Tangy Rhubarb Applesauce
Ingredients
Equipment
Method
- Prepare the produce by peeling, coring, and chopping the apples into small chunks. Chop the rhubarb into 1-inch pieces.
- Add the chopped rhubarb, apples, sugar, and water to a medium saucepan. Place the pan over medium heat and stir gently to combine.

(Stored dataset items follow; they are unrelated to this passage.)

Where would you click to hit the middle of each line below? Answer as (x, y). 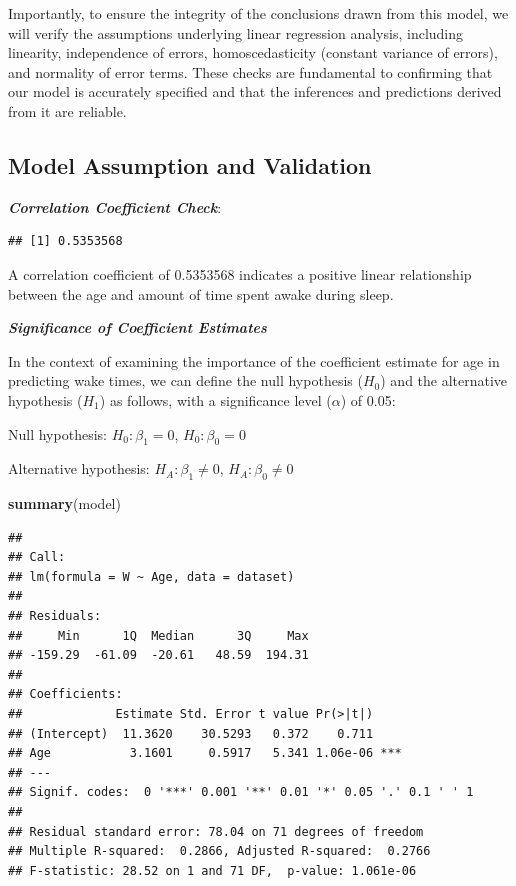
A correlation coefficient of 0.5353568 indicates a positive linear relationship (240, 273)
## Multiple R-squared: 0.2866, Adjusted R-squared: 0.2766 (219, 851)
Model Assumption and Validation (190, 164)
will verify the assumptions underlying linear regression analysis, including (236, 32)
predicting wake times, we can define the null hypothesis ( (185, 380)
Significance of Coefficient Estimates (137, 327)
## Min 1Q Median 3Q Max (158, 635)
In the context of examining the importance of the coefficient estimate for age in (254, 360)
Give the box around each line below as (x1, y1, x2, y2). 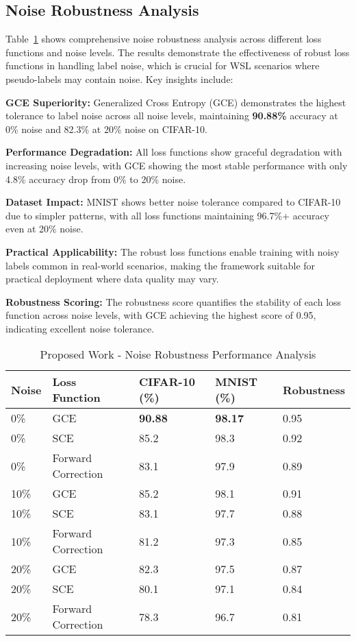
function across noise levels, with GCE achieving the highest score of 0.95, (5, 308, 316, 322)
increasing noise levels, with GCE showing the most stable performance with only (5, 158, 348, 172)
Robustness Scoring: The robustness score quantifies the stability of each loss (5, 294, 342, 309)
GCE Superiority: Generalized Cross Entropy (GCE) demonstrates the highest (5, 95, 346, 109)
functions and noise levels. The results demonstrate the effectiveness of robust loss (5, 45, 350, 59)
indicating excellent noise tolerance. (5, 321, 155, 335)
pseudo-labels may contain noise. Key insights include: (5, 71, 233, 86)
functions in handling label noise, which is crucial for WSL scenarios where (5, 58, 320, 73)
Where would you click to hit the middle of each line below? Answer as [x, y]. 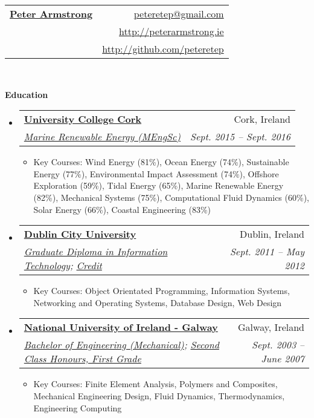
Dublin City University [80, 234]
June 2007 [283, 359]
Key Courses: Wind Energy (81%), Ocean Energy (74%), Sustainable [161, 162]
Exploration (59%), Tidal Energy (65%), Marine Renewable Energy [159, 185]
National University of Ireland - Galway [121, 327]
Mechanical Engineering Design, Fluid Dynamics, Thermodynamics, [159, 395]
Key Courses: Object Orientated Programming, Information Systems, [162, 291]
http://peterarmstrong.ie [171, 31]
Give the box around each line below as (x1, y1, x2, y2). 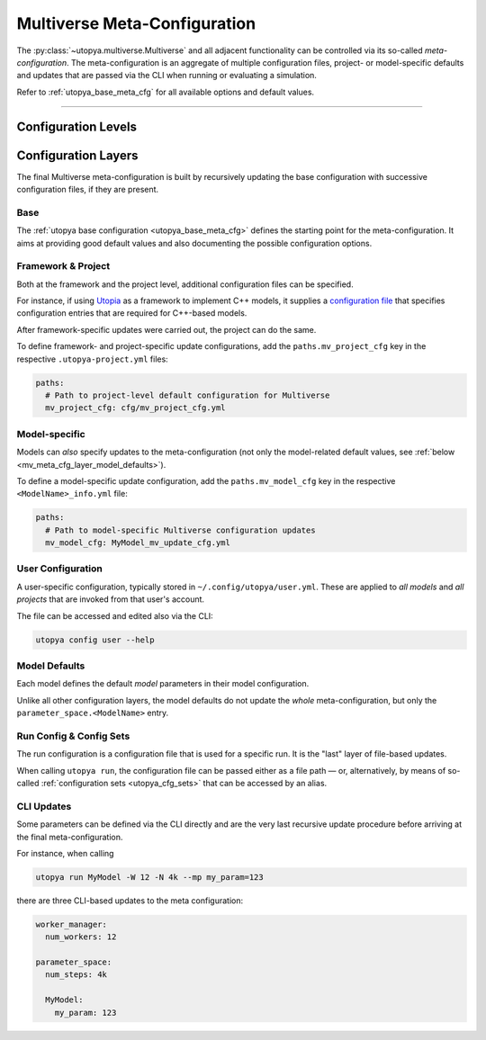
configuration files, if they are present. (16, 184, 159, 195)
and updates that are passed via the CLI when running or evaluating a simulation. (16, 70, 317, 81)
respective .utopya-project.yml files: (16, 354, 168, 364)
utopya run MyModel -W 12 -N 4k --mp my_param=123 (35, 872, 265, 882)
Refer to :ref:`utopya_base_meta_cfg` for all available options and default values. (16, 86, 315, 97)
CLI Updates (16, 800, 72, 812)
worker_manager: (35, 919, 108, 929)
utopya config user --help (35, 634, 155, 645)
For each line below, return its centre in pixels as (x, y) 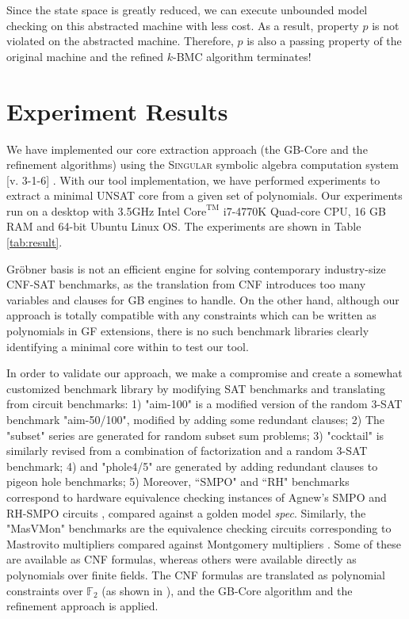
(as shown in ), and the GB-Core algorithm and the (227, 590)
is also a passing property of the (324, 41)
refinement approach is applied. (82, 606)
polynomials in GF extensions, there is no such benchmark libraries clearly (188, 331)
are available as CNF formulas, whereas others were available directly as (182, 559)
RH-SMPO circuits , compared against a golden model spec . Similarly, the (186, 512)
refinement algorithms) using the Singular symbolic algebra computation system (203, 164)
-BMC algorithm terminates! (242, 56)
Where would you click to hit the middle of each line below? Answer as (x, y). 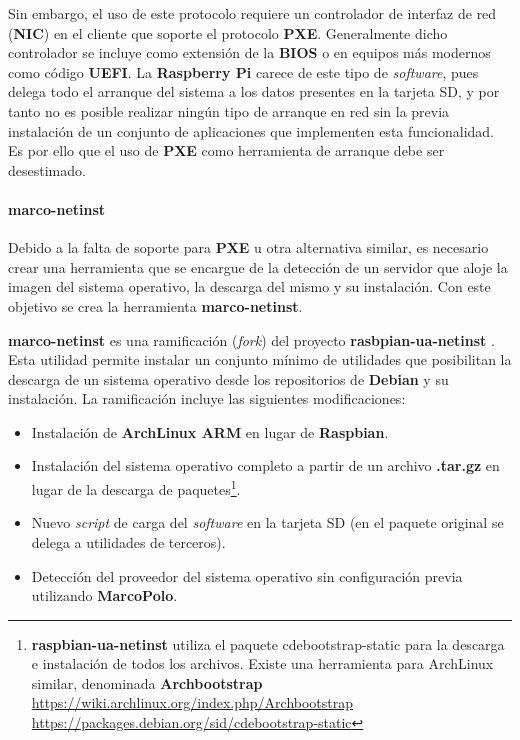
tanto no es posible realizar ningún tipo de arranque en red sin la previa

- Bring the mixture to a gentle simmer, heard as a soft bubbling. Cook, stirring occasionally, until the fruit is very tender and starts breaking down, about 15 minutes. The mixture should be fragrant and slightly thickened.
- Remove the saucepan from heat and let cool slightly. Then, blend the mixture using an immersion blender or transfer to a blender and pulse until smooth or your desired chunky texture is achieved.
- Stir in the vanilla extract if using, then transfer the applesauce to a bowl. Serve warm or chilled, with a bright pink color and a thick, spoonable consistency.
Some days, I think the best recipes are the ones you didn’t plan at all. Just thrown together. Maybe that’s part of why I like this one. It’s like it has a story to tell. Or maybe I’m just hungry again…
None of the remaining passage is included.